Wednesday, July 25, 2007

comfortably numb.

1. i did not and am not using you.
2. i should have done what was best for me and just not cared about anyone else, since misery is the product of both ends.
3. i love you
4. and i love you
5.  i also don't care.
6. high school called, they want their drama back.
7. and i gladly turn it over, i didn't want it in the first place.
8. you can take a horse to water, but you can't make it drink.
9. so drink, drown, or dehydrate.
10.lets get these teen hearts beating, faster, faster.
11. i will not rest until the scale says 150
12. hunger is interesting?
13. this armor will stay up until further notice, don't try to take it down, it won't work.
14. i've taken some steps backwards.
15. i need to pick a college.
16. i need to work on my independent project.
17. august is full of birthdays, i'm excited.
18. tonight is girls night, and saturday is my party.
19. WROO HOO.
20. he doesn't like me, good, i made it that way on purpose.
21. the best part is,  this happened last summer, i'm pretty sure i know how it's going to turn out this summer.
22. i am going to be the one left, alone, friendless, but you know, i guess that's the way life goes.
23. nelly furtado was correct, as she usually is.
24. i'm going to start a revolution, watch me.
25. i hope that swarthmore replies soon.
26. i hate him. and none of you know who i'm talking about.
27. i don't need anyone, or anything, and the more i tell myself this lie, the more truthful it becomes.
28. good night and good luck darling
29. because frankly my dear, i don't give a damn.
30. right now there is beauty in the breakdown
31. and for right now, i will not say a goodbye to arms
32. because i need their metal security
33. something that love will never give.




Thursday, July 19, 2007

need to lose weight.

ahh!! i need to lose 25 more pounds.

i've lost 13 so far. but really, actually no. i would like to get back down to 150. see, if i get much below that people will start coming up to me and asking if i'm anorexic again, and that was NOT cool. i really miss the way i used to look. i was rail thin and ran five miles a day. now i'm just chubby. and no one likes fat chicks. i need to start dancing again, really. running is great and everything, but in comparison to dance it just doesn't do anything. hip-hop burns 800 calories an hour.
[i used to dance three hours a day, at LEAST.]

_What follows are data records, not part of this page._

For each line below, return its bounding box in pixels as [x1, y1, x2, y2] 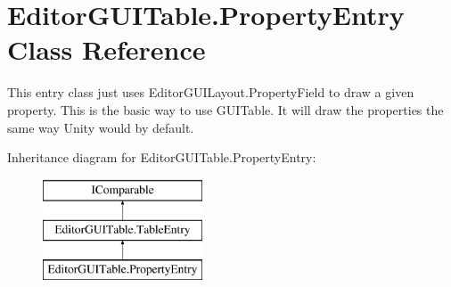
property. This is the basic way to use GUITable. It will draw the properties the [7, 100, 444, 119]
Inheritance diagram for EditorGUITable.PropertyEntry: [7, 148, 316, 167]
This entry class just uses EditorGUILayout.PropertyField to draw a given [7, 83, 414, 102]
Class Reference [7, 31, 206, 68]
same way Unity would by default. [7, 118, 194, 136]

so, in addition to eating more fruits and vegetables and ignoring meat since it mostly makes me feel sick anyway, i'm going to dance at least 1.5 hours a day.

i would like to wear my size 8 clothes that i was wearing this time last year.
abe will NOT come home to a chubby girl.
my weight gain has also affected my health, ALOT. i'm hormonal and can't seem to have a normal period. therefore i can actually justify my desire to lose weight. it's really in essence for my health.

but i won't obsess like i have been, because that stresses you out, and stress= weight gain......


love

domini

height: 5'7
weight 175
target weight: 150
normal resting weight: 160

someone my frame is supposed to weigh 160-165.  i'm a medium sized athlete, and i'm also obviously african-american. therefore i have slightly different standards than caucasians.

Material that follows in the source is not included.